*** Data section ***

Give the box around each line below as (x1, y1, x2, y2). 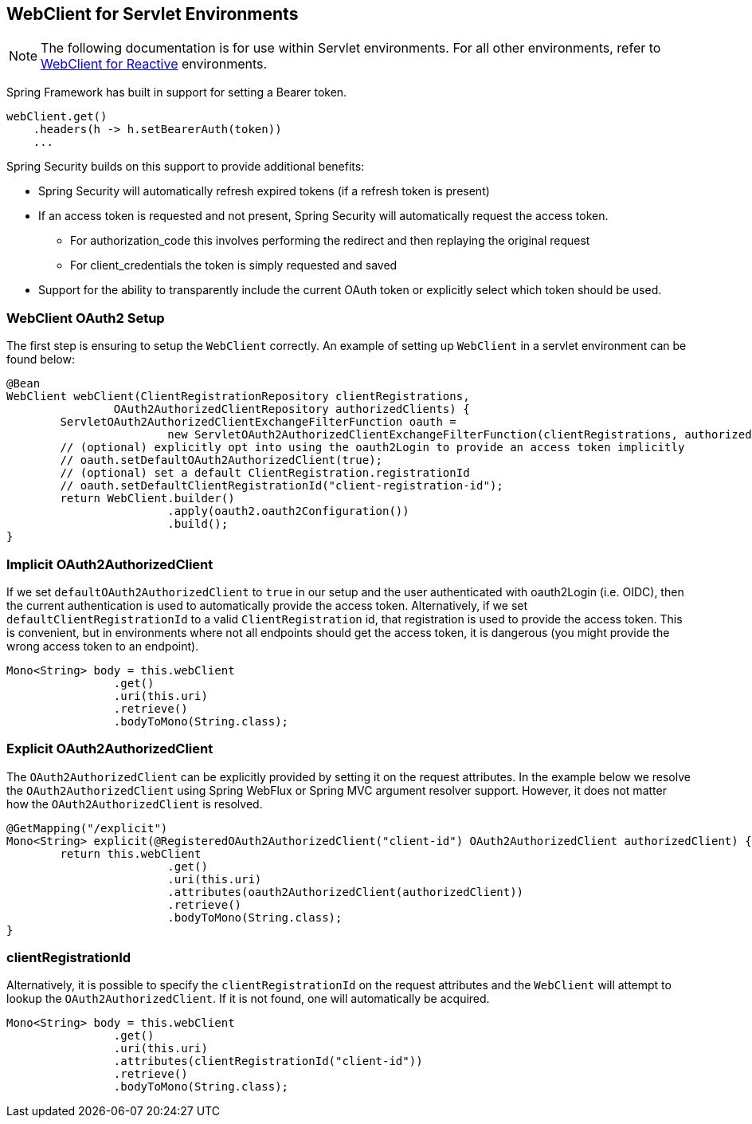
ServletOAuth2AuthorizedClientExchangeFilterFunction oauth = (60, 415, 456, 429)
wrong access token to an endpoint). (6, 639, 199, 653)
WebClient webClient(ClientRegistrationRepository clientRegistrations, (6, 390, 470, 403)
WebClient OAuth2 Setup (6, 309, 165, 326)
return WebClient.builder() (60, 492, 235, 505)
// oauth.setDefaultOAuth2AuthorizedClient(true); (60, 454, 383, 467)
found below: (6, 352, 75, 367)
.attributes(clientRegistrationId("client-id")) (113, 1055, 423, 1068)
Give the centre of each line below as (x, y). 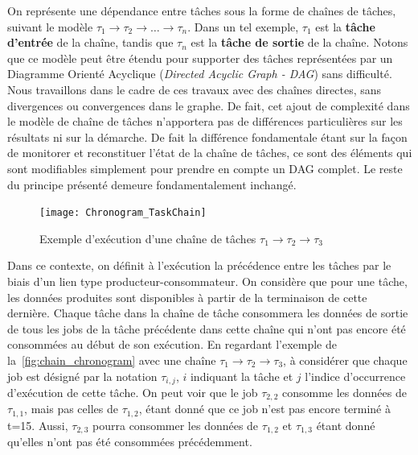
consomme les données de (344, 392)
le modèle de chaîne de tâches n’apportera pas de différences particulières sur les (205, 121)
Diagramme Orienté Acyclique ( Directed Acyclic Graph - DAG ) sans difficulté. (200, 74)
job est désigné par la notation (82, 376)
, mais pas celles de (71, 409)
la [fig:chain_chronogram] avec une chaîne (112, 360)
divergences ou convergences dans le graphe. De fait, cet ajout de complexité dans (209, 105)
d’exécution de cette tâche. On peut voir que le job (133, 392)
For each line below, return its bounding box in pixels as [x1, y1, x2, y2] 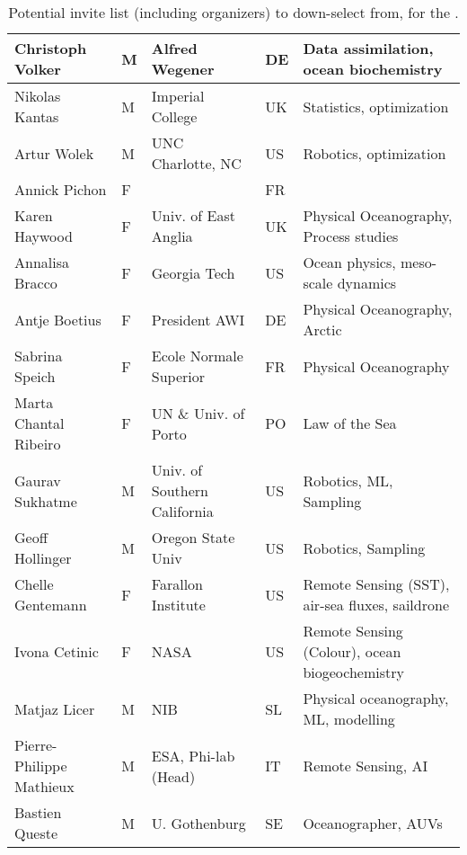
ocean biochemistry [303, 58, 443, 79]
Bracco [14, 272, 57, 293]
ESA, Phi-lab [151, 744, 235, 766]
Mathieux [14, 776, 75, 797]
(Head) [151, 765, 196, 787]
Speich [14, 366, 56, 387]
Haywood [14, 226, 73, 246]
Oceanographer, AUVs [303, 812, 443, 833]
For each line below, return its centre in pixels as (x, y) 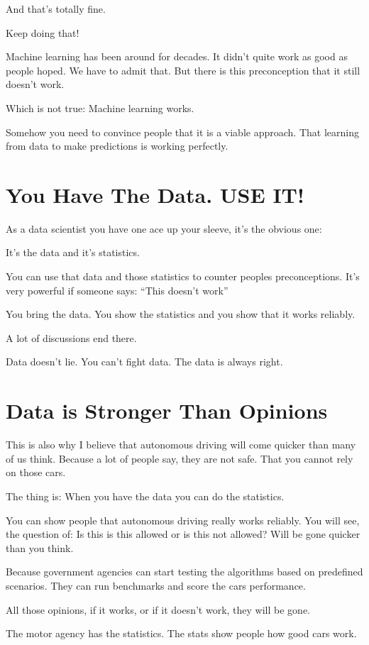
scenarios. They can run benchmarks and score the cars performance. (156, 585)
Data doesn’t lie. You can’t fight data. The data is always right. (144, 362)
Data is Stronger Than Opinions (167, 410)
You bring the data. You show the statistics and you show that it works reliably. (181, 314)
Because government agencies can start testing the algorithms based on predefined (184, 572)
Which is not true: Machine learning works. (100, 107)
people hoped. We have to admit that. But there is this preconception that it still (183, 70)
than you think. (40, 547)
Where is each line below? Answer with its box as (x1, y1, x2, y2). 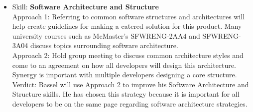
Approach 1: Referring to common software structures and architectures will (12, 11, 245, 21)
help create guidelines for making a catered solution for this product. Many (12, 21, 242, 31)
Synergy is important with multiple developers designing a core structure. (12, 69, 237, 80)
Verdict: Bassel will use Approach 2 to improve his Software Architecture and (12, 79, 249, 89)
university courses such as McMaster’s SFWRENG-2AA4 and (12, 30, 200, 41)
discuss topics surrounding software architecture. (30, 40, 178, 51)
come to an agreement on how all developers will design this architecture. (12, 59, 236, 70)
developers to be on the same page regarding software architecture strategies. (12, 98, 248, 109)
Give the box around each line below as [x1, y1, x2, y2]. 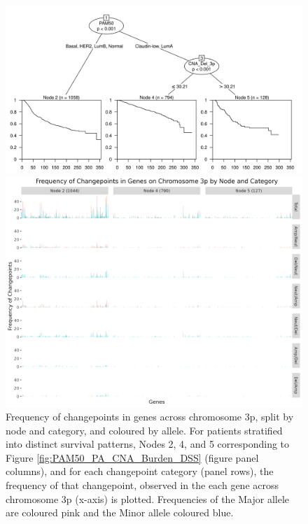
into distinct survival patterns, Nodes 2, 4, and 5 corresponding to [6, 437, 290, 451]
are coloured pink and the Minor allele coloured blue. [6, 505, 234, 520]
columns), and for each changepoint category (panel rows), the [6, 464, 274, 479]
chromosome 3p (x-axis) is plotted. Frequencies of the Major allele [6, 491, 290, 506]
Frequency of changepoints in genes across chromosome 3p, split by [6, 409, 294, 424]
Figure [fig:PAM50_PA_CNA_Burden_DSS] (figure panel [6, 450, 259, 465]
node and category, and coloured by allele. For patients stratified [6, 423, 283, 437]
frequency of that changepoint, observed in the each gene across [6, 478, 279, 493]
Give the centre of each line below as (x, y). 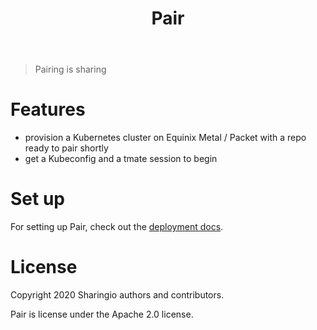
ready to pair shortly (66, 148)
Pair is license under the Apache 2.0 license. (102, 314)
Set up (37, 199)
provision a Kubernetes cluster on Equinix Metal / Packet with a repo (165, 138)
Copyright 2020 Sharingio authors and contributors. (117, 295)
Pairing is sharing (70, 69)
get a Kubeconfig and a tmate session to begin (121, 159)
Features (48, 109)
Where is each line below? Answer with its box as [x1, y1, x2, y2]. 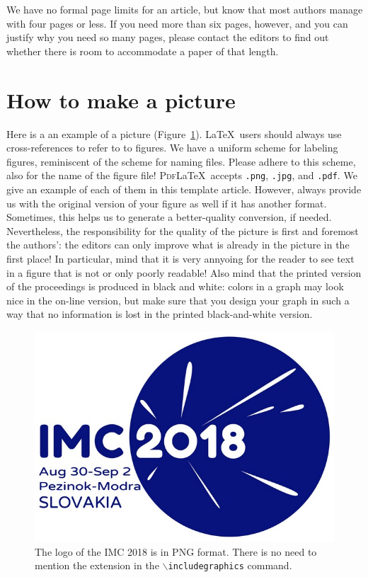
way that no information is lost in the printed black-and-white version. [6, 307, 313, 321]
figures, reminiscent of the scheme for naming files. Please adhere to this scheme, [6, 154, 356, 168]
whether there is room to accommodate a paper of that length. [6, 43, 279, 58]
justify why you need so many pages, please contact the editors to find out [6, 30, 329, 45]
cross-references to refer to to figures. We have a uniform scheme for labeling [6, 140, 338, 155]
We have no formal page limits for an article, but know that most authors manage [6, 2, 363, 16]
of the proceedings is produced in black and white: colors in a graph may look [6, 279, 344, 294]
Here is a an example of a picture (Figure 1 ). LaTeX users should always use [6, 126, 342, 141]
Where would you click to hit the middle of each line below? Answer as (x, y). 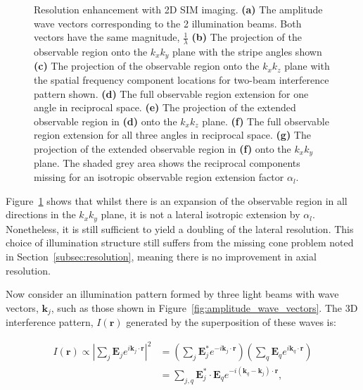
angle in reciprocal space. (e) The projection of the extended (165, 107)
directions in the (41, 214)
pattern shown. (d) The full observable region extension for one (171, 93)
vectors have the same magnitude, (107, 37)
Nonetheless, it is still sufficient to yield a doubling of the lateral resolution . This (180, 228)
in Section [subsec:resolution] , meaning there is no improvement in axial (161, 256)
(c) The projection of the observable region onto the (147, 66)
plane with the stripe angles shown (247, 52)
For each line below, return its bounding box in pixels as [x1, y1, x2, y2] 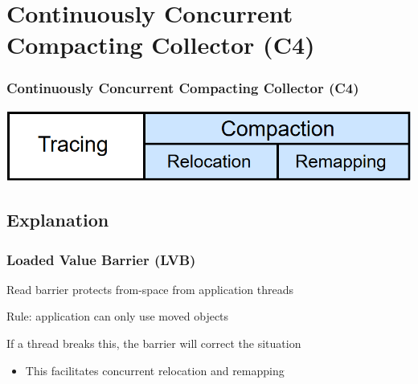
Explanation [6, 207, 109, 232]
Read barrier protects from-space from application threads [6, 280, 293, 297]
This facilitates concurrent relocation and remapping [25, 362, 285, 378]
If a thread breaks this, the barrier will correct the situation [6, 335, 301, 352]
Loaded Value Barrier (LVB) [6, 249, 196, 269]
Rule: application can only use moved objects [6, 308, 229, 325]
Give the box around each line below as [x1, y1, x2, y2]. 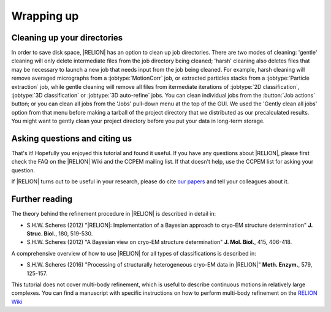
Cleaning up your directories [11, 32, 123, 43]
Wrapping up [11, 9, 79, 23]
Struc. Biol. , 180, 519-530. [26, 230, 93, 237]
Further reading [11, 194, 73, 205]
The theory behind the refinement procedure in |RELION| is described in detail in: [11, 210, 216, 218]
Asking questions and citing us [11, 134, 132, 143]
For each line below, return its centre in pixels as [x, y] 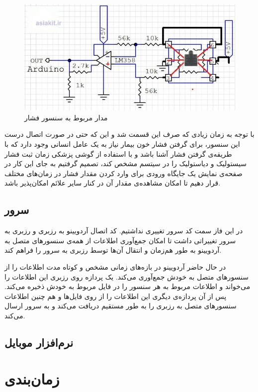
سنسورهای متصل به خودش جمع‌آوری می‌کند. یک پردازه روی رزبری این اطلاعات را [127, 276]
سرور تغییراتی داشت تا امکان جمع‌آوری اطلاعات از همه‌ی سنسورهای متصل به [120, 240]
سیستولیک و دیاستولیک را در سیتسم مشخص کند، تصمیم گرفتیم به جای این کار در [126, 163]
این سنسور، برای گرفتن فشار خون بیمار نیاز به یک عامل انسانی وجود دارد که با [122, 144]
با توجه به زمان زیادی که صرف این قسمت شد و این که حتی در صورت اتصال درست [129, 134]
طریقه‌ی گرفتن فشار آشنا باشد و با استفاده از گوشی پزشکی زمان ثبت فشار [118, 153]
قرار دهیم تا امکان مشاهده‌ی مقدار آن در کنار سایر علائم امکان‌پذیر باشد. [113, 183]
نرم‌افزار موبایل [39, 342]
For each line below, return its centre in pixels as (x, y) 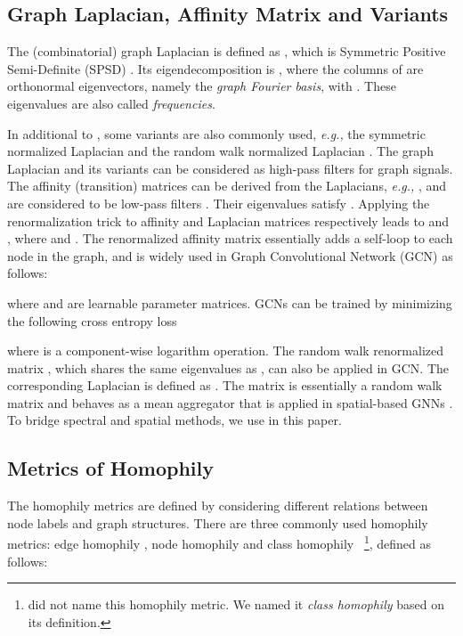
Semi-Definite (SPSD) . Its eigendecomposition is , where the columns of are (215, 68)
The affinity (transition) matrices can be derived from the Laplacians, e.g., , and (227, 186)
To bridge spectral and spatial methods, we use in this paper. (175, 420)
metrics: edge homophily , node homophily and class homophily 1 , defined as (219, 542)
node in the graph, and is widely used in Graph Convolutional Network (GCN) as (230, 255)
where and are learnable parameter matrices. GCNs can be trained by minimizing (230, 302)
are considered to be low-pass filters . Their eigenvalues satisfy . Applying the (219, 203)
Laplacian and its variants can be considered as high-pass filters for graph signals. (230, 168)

*** End of Data section ***

* Exercise brief
Exactly as they appear above, write out all the entries, without pictures.

* Reply
Give the box around each line below as (x1, y1, x2, y2). 
ServletOAuth2AuthorizedClientExchangeFilterFunction oauth = (60, 415, 456, 429)
wrong access token to an endpoint). (6, 639, 199, 653)
WebClient webClient(ClientRegistrationRepository clientRegistrations, (6, 390, 470, 403)
WebClient OAuth2 Setup (6, 309, 165, 326)
return WebClient.builder() (60, 492, 235, 505)
// oauth.setDefaultOAuth2AuthorizedClient(true); (60, 454, 383, 467)
found below: (6, 352, 75, 367)
.attributes(clientRegistrationId("client-id")) (113, 1055, 423, 1068)
Give the centre of each line below as (x, y). 
consomme les données de (344, 392)
le modèle de chaîne de tâches n’apportera pas de différences particulières sur les (205, 121)
Diagramme Orienté Acyclique ( Directed Acyclic Graph - DAG ) sans difficulté. (200, 74)
job est désigné par la notation (82, 376)
, mais pas celles de (71, 409)
la [fig:chain_chronogram] avec une chaîne (112, 360)
divergences ou convergences dans le graphe. De fait, cet ajout de complexité dans (209, 105)
d’exécution de cette tâche. On peut voir que le job (133, 392)
For each line below, return its bounding box in pixels as [x1, y1, x2, y2] 
ocean biochemistry [303, 58, 443, 79]
Bracco [14, 272, 57, 293]
ESA, Phi-lab [151, 744, 235, 766]
Mathieux [14, 776, 75, 797]
(Head) [151, 765, 196, 787]
Speich [14, 366, 56, 387]
Haywood [14, 226, 73, 246]
Oceanographer, AUVs [303, 812, 443, 833]
For each line below, return its centre in pixels as (x, y) 
scenarios. They can run benchmarks and score the cars performance. (156, 585)
Data doesn’t lie. You can’t fight data. The data is always right. (144, 362)
Data is Stronger Than Opinions (167, 410)
You bring the data. You show the statistics and you show that it works reliably. (181, 314)
Because government agencies can start testing the algorithms based on predefined (184, 572)
Which is not true: Machine learning works. (100, 107)
people hoped. We have to admit that. But there is this preconception that it still (183, 70)
than you think. (40, 547)
Where is each line below? Answer with its box as (x1, y1, x2, y2). 
Approach 1: Referring to common software structures and architectures will (12, 11, 245, 21)
help create guidelines for making a catered solution for this product. Many (12, 21, 242, 31)
Synergy is important with multiple developers designing a core structure. (12, 69, 237, 80)
Verdict: Bassel will use Approach 2 to improve his Software Architecture and (12, 79, 249, 89)
university courses such as McMaster’s SFWRENG-2AA4 and (12, 30, 200, 41)
discuss topics surrounding software architecture. (30, 40, 178, 51)
come to an agreement on how all developers will design this architecture. (12, 59, 236, 70)
developers to be on the same page regarding software architecture strategies. (12, 98, 248, 109)
Give the box around each line below as [x1, y1, x2, y2]. 
into distinct survival patterns, Nodes 2, 4, and 5 corresponding to [6, 437, 290, 451]
are coloured pink and the Minor allele coloured blue. [6, 505, 234, 520]
columns), and for each changepoint category (panel rows), the [6, 464, 274, 479]
chromosome 3p (x-axis) is plotted. Frequencies of the Major allele [6, 491, 290, 506]
Frequency of changepoints in genes across chromosome 3p, split by [6, 409, 294, 424]
Figure [fig:PAM50_PA_CNA_Burden_DSS] (figure panel [6, 450, 259, 465]
node and category, and coloured by allele. For patients stratified [6, 423, 283, 437]
frequency of that changepoint, observed in the each gene across [6, 478, 279, 493]
Give the centre of each line below as (x, y). 
ready to pair shortly (66, 148)
Pair is license under the Apache 2.0 license. (102, 314)
Set up (37, 199)
provision a Kubernetes cluster on Equinix Metal / Packet with a repo (165, 138)
Copyright 2020 Sharingio authors and contributors. (117, 295)
Pairing is sharing (70, 69)
get a Kubeconfig and a tmate session to begin (121, 159)
Features (48, 109)
Where is each line below? Answer with its box as [x1, y1, x2, y2]. 
way that no information is lost in the printed black-and-white version. [6, 307, 313, 321]
figures, reminiscent of the scheme for naming files. Please adhere to this scheme, [6, 154, 356, 168]
whether there is room to accommodate a paper of that length. [6, 43, 279, 58]
justify why you need so many pages, please contact the editors to find out [6, 30, 329, 45]
cross-references to refer to to figures. We have a uniform scheme for labeling [6, 140, 338, 155]
We have no formal page limits for an article, but know that most authors manage [6, 2, 363, 16]
of the proceedings is produced in black and white: colors in a graph may look [6, 279, 344, 294]
Here is a an example of a picture (Figure 1 ). LaTeX users should always use [6, 126, 342, 141]
Where would you click to hit the middle of each line below? Answer as (x, y). 
angle in reciprocal space. (e) The projection of the extended (165, 107)
directions in the (41, 214)
pattern shown. (d) The full observable region extension for one (171, 93)
vectors have the same magnitude, (107, 37)
Nonetheless, it is still sufficient to yield a doubling of the lateral resolution . This (180, 228)
in Section [subsec:resolution] , meaning there is no improvement in axial (161, 256)
(c) The projection of the observable region onto the (147, 66)
plane with the stripe angles shown (247, 52)
For each line below, return its bounding box in pixels as [x1, y1, x2, y2] 
Explanation [6, 207, 109, 232]
Read barrier protects from-space from application threads [6, 280, 293, 297]
This facilitates concurrent relocation and remapping [25, 362, 285, 378]
If a thread breaks this, the barrier will correct the situation [6, 335, 301, 352]
Loaded Value Barrier (LVB) [6, 249, 196, 269]
Rule: application can only use moved objects [6, 308, 229, 325]
Give the box around each line below as [x1, y1, x2, y2]. 
Cleaning up your directories [11, 32, 123, 43]
Wrapping up [11, 9, 79, 23]
Struc. Biol. , 180, 519-530. [26, 230, 93, 237]
Further reading [11, 194, 73, 205]
The theory behind the refinement procedure in |RELION| is described in detail in: [11, 210, 216, 218]
Asking questions and citing us [11, 134, 132, 143]
For each line below, return its centre in pixels as [x, y] 
سنسورهای متصل به خودش جمع‌آوری می‌کند. یک پردازه روی رزبری این اطلاعات را [127, 276]
سرور تغییراتی داشت تا امکان جمع‌آوری اطلاعات از همه‌ی سنسورهای متصل به [120, 240]
سیستولیک و دیاستولیک را در سیتسم مشخص کند، تصمیم گرفتیم به جای این کار در [126, 163]
این سنسور، برای گرفتن فشار خون بیمار نیاز به یک عامل انسانی وجود دارد که با [122, 144]
با توجه به زمان زیادی که صرف این قسمت شد و این که حتی در صورت اتصال درست [129, 134]
طریقه‌ی گرفتن فشار آشنا باشد و با استفاده از گوشی پزشکی زمان ثبت فشار [118, 153]
قرار دهیم تا امکان مشاهده‌ی مقدار آن در کنار سایر علائم امکان‌پذیر باشد. [113, 183]
نرم‌افزار موبایل [39, 342]
For each line below, return its centre in pixels as (x, y) 
Semi-Definite (SPSD) . Its eigendecomposition is , where the columns of are (215, 68)
The affinity (transition) matrices can be derived from the Laplacians, e.g., , and (227, 186)
To bridge spectral and spatial methods, we use in this paper. (175, 420)
metrics: edge homophily , node homophily and class homophily 1 , defined as (219, 542)
node in the graph, and is widely used in Graph Convolutional Network (GCN) as (230, 255)
where and are learnable parameter matrices. GCNs can be trained by minimizing (230, 302)
are considered to be low-pass filters . Their eigenvalues satisfy . Applying the (219, 203)
Laplacian and its variants can be considered as high-pass filters for graph signals. (230, 168)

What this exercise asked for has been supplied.